Activity: Quote exactly the lines spanning from the top of the data below to the line that contains "aimed at attacking", including both.

[Entries taken from a collection]
# # # # # # #
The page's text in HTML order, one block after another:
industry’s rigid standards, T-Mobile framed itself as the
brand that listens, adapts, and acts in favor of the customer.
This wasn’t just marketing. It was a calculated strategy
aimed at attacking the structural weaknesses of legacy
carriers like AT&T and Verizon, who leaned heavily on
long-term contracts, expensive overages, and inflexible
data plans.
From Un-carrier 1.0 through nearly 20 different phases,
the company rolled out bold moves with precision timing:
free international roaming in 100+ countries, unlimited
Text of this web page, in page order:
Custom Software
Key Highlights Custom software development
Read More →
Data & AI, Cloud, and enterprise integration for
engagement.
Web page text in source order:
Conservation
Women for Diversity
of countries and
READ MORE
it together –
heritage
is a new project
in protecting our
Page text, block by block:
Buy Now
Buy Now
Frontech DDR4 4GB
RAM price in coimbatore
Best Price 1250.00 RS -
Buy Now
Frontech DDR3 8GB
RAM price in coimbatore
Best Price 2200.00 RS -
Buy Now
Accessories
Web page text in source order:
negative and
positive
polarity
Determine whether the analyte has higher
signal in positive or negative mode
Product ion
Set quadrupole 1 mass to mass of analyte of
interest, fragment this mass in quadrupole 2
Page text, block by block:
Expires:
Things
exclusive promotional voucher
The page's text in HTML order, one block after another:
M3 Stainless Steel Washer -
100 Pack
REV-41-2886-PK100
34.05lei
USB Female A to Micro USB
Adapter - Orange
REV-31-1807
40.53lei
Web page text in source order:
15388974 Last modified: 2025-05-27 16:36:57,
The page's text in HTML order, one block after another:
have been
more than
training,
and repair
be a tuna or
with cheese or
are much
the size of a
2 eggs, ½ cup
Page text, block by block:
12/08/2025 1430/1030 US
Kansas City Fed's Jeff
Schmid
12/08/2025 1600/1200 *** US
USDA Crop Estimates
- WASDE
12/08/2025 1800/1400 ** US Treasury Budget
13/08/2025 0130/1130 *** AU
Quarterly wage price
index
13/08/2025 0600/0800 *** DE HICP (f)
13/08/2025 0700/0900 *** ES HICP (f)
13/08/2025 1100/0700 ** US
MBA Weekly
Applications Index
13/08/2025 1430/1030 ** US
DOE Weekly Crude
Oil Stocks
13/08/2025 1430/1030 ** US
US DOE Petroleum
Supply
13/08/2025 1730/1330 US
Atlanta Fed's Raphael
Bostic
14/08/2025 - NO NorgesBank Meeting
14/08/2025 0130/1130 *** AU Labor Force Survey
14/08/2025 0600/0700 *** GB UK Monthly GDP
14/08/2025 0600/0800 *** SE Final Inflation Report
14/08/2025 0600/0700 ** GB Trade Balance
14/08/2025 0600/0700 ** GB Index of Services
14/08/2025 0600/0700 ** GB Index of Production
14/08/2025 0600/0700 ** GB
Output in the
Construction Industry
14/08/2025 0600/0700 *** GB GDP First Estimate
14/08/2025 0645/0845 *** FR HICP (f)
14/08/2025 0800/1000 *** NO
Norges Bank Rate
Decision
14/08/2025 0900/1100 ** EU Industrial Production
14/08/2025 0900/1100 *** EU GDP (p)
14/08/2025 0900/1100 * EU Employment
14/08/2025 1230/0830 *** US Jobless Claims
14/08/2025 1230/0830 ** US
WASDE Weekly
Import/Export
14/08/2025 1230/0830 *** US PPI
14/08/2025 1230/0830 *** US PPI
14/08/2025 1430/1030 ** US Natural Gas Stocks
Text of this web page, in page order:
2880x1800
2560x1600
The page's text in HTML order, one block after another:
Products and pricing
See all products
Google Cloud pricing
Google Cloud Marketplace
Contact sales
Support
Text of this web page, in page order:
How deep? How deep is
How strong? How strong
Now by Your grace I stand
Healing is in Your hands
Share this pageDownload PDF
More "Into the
# # # # # # #
The completed task:
The page's text in HTML order, one block after another:
industry’s rigid standards, T-Mobile framed itself as the
brand that listens, adapts, and acts in favor of the customer.
This wasn’t just marketing. It was a calculated strategy
aimed at attacking the structural weaknesses of legacy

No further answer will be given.